Our system identifies when snippets contain the same core information and establishes parent-child relationships between them.

        graph LR
    A[New Snippet Ingested] --> B[Retrieve]
    B --> H[Rank]
    H --> J{Match Probability}
    J -->|Below Threshold| K[Original Snippet<br>parent_id: null]
    J -->|Above Threshold| L[Linked Snippet<br>parent_id: existing_id]
    
    classDef phase fill:#d4e6f1,stroke:#2874a6;
    classDef decision fill:#fadbd8,stroke:#943126;
    classDef result fill:#fdebd0,stroke:#b9770e;
    
    class A process;
    class B,H phase;
    class J decision;
    class K,L result;

Our two-phase approach:

Retrieve: First we efficiently filter the candidate pool:
- Apply practical filters (time window, entity overlap, news type)
- Deploy our in-house fine-tuned bi-encoder for semantic similarity search
- Select top candidates based on relevance scores
Rank: Then we perform precise comparison:
- Our proprietary fine-tuned cross-encoder evaluates semantic equivalence
- Probability scoring determines parent-child relationships
- High-confidence matches establish linking structure

Using in Search

Filter with the original_report parameter:

true: Returns only snippets without a parent_id (original reports)
false: Returns only snippets with a parent_id (derivative reports)
null: No filtering based on parent_id (default)

Evaluation Metrics

We use Recall, Precision, and F1 Scores to evaluate our snippet linking process.

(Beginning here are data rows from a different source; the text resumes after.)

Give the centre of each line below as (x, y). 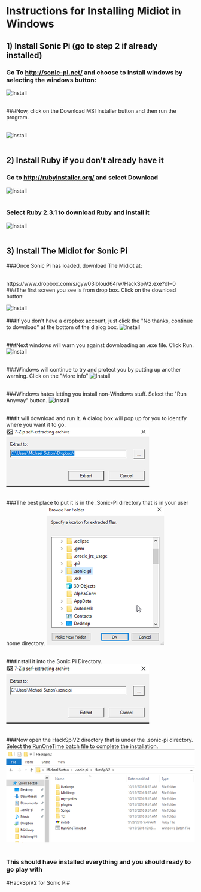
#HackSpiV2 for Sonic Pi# (38, 882)
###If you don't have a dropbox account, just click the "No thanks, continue (100, 321)
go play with (25, 870)
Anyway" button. (27, 400)
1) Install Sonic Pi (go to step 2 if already (82, 46)
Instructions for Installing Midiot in (94, 11)
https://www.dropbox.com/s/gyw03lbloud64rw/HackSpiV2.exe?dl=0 (91, 283)
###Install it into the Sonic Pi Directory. (54, 661)

The current metrics below are as of April 29, 2025.

NHL

Metric	Value
Annotations	125
F1 Score	0.822
Precision	0.769
Recall	0.882

NBA

Metric	Value
Annotations	355
F1 Score	0.940
Precision	0.946
Recall	0.934

Enriched Snippet Example¶

Original Tweet¶

@Trevor_Lane: Ja Morant’s head hit Post’s leg so hard that Post’s leg is bleeding

Enriched Output¶

{
    "snippet": {
        "snippet_id": 493109,
        "league_id": "729c2399-f94a-4db3-9710-e2a5b3c4d0e3",
        "snippet_text": "Ja Morant's head hit Post's leg so hard that Post's leg is bleeding",
        "publish_date": "2025-04-16T04:31:21",
        "url": "https://x.com/Trevor_Lane/status/1912363158825578922",
        "extracted_reporter": "Trevor Lane",
        "extracted_source": "Twitter",
        "extracted_urls": [],
        "source_type": "Social Media",
        "author_name": "Trevor Lane",
        "in_play": true,
        "parent_id": null
    },
    "entities": [
        {
            "matched_entity": "Ja Morant",
            "entity_type": "sc_player",
            "entity_id": "46237ce5-fc56-baea-70d0-54b0c38eff0a",
            "entity_type_id": 1
        },
        {
            "matched_entity": "Quinten Post",
            "entity_type": "sc_player",
            "entity_id": "b1b537d6-0337-9542-b52a-88bc35e5e1e7",
            "entity_type_id": 1
        }
    ],
    "news_types": {
        "contract": 0.00186,
        "draft": 0.00142,
        "firing": 0.00154,
        "hiring": 0.00135,
        "injury": 0.97223,
        "diagnosis": 0.01453,
        "recovery": 0.00227,
        "lineup": 0.00637,
        "other": 0.02345,
        "performance": 0.03939,
        "practice": 0.02688,
        "relevant": 1.0,
        "suspension": 0.00394,
        "trade": 0.00136
    }
}

Key Insights¶

The enriched data transforms a simple tweet into structured intelligence:

Entity Recognition: Identifies both “Ja Morant” and “Quinten Post” (referenced as “Post”)
News Classification: Categorized as injury (0.972) with high relevance (1.0)
Source Information: Includes reporter name, publication timestamp, and source platform (Twitter)
Linking: Marked as an original report (parent_id: null)

This data structure enables filtering by player, news type, relevance, and original reporting - allowing users to receive precisely targeted information for their specific needs.